--- Data provided Enclosed Below ---

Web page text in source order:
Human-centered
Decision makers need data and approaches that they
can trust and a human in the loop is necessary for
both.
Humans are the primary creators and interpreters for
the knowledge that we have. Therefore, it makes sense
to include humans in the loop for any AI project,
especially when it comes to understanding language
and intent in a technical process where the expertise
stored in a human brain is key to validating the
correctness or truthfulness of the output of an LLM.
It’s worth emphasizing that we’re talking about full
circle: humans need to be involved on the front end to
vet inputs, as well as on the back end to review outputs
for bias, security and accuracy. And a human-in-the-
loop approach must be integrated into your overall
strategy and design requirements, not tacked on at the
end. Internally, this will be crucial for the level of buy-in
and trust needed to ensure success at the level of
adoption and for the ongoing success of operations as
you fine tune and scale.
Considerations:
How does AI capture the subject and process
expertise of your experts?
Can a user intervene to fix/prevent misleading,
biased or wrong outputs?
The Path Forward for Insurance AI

--- End of Enclosed Data provided ---

Every record above must be duplicated exactly.

Web page text in source order:
Human-centered
Decision makers need data and approaches that they
can trust and a human in the loop is necessary for
both.
Humans are the primary creators and interpreters for
the knowledge that we have. Therefore, it makes sense
to include humans in the loop for any AI project,
especially when it comes to understanding language
and intent in a technical process where the expertise
stored in a human brain is key to validating the
correctness or truthfulness of the output of an LLM.
It’s worth emphasizing that we’re talking about full
circle: humans need to be involved on the front end to
vet inputs, as well as on the back end to review outputs
for bias, security and accuracy. And a human-in-the-
loop approach must be integrated into your overall
strategy and design requirements, not tacked on at the
end. Internally, this will be crucial for the level of buy-in
and trust needed to ensure success at the level of
adoption and for the ongoing success of operations as
you fine tune and scale.
Considerations:
How does AI capture the subject and process
expertise of your experts?
Can a user intervene to fix/prevent misleading,
biased or wrong outputs?
The Path Forward for Insurance AI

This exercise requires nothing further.